Exercise material: Begin

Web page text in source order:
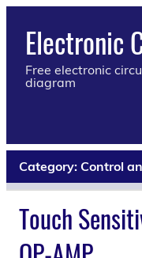
Electronic
Free electronic
diagram
Category: Control
Touch
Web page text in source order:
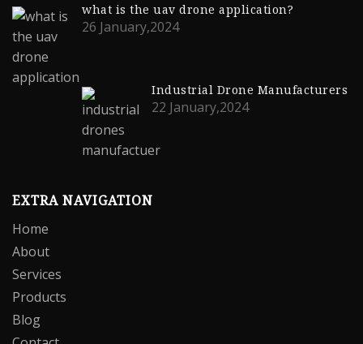
what is the uav drone application?
26 January,2024
Industrial Drone Manufacturers
22 January,2024
EXTRA NAVIGATION
Home
About
Services
Products
Blog
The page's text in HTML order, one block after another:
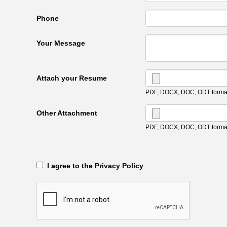
Phone
Your Message
Attach your Resume
PDF, DOCX, DOC, ODT
Other Attachment
PDF, DOCX, DOC, ODT
‎‏‏‎ ‎‏‏‎ I agree to the Privacy Policy
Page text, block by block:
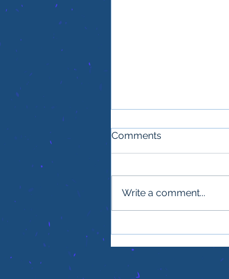
power to succeed
Comments
Write a comment...
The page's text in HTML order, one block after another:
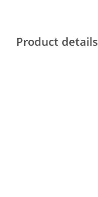
Product details
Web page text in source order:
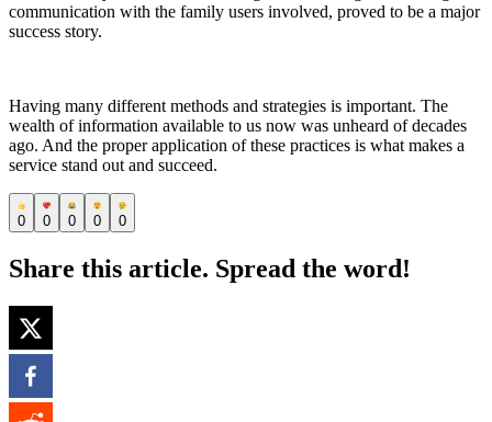
communication with the family users involved, proved to be a major
success story.
Having many different methods and strategies is important. The
wealth of information available to us now was unheard of decades
ago. And the proper application of these practices is what makes a
service stand out and succeed.
0 0 0 0 0
Share this article. Spread the word!
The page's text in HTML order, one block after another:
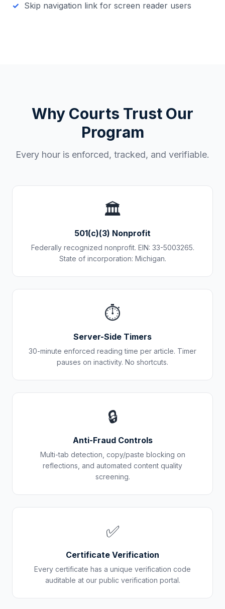
Skip navigation link for screen reader users
Why Courts Trust Our
Program
Every hour is enforced, tracked, and verifiable.
🏛️
501(c)(3) Nonprofit
Federally recognized nonprofit. EIN: 33-5003265.
State of incorporation: Michigan.
⏱️
Server-Side Timers
30-minute enforced reading time per article. Timer
pauses on inactivity. No shortcuts.
🔒
Anti-Fraud Controls
Multi-tab detection, copy/paste blocking on
reflections, and automated content quality
screening.
✅
Certificate Verification
Every certificate has a unique verification code
auditable at our public verification portal.
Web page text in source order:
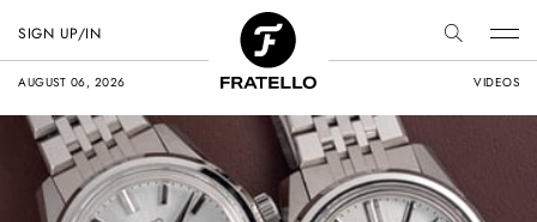
AUGUST 06, 2026 VIDEOS
SIGN UP/IN
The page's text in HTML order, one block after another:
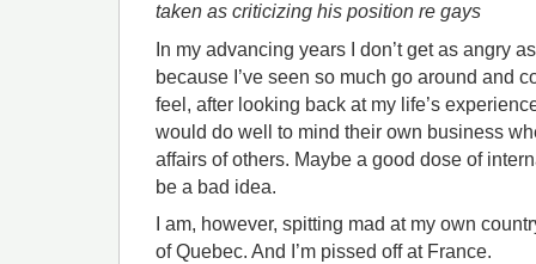
taken as criticizing his position re gays
In my advancing years I don’t get as angry
because I’ve seen so much go around and
feel, after looking back at my life’s
would do well to mind their own business
affairs of others. Maybe a good dose of
be a bad idea.
I am, however, spitting mad at my own
of Quebec. And I’m pissed off at France.

Exercise material: End

A verbatim transcription of the records, pictures excluded, is the required output.

Web page text in source order:
Electronic
Free electronic
diagram
Category: Control
Touch
Web page text in source order:
what is the uav drone application?
26 January,2024
Industrial Drone Manufacturers
22 January,2024
EXTRA NAVIGATION
Home
About
Services
Products
Blog
The page's text in HTML order, one block after another:
Phone
Your Message
Attach your Resume
PDF, DOCX, DOC, ODT
Other Attachment
PDF, DOCX, DOC, ODT
‎‏‏‎ ‎‏‏‎ I agree to the Privacy Policy
Page text, block by block:
power to succeed
Comments
Write a comment...
The page's text in HTML order, one block after another:
Product details
Web page text in source order:
communication with the family users involved, proved to be a major
success story.
Having many different methods and strategies is important. The
wealth of information available to us now was unheard of decades
ago. And the proper application of these practices is what makes a
service stand out and succeed.
0 0 0 0 0
Share this article. Spread the word!
The page's text in HTML order, one block after another:
Skip navigation link for screen reader users
Why Courts Trust Our
Program
Every hour is enforced, tracked, and verifiable.
🏛️
501(c)(3) Nonprofit
Federally recognized nonprofit. EIN: 33-5003265.
State of incorporation: Michigan.
⏱️
Server-Side Timers
30-minute enforced reading time per article. Timer
pauses on inactivity. No shortcuts.
🔒
Anti-Fraud Controls
Multi-tab detection, copy/paste blocking on
reflections, and automated content quality
screening.
✅
Certificate Verification
Every certificate has a unique verification code
auditable at our public verification portal.
Web page text in source order:
AUGUST 06, 2026 VIDEOS
SIGN UP/IN
The page's text in HTML order, one block after another:
taken as criticizing his position re gays
In my advancing years I don’t get as angry
because I’ve seen so much go around and
feel, after looking back at my life’s
would do well to mind their own business
affairs of others. Maybe a good dose of
be a bad idea.
I am, however, spitting mad at my own
of Quebec. And I’m pissed off at France.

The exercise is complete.